(Data excerpts)

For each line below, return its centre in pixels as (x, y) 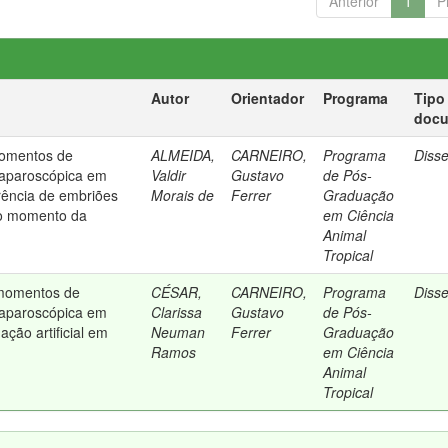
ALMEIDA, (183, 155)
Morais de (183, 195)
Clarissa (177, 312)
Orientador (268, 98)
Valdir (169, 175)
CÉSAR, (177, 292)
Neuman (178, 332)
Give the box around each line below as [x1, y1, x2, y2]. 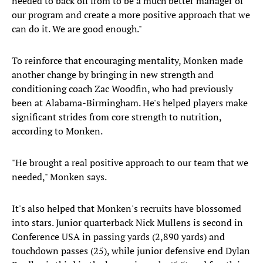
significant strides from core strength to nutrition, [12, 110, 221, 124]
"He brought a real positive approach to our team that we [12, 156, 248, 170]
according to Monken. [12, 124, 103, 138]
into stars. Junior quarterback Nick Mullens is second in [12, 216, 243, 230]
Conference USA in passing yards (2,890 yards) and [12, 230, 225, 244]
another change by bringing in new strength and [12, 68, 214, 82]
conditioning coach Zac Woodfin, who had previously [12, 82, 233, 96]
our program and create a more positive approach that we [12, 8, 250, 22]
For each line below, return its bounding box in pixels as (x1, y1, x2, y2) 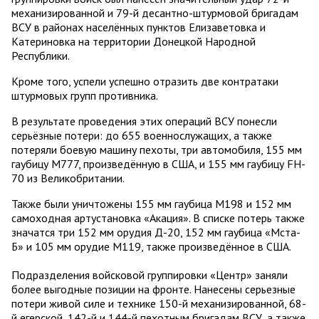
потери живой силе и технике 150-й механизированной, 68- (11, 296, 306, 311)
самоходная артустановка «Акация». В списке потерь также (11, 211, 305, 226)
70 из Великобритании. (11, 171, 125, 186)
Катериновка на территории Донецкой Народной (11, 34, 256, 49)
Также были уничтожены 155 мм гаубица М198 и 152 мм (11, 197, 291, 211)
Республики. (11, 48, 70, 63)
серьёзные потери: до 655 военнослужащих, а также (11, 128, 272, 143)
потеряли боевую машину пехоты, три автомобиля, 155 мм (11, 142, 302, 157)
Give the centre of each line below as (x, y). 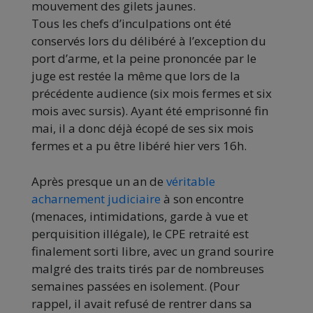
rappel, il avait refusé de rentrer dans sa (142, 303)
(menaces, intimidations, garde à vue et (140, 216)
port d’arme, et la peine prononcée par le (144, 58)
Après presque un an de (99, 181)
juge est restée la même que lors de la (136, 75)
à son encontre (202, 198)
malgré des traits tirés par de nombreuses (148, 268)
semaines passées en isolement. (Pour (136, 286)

EXERCISE OBJECTIVE:
In the entries above, find each line with "that" and list it.

EXERCISE RESULT:
"He brought a real positive approach to our team that we [12, 156, 248, 170]
our program and create a more positive approach that we [12, 8, 250, 22]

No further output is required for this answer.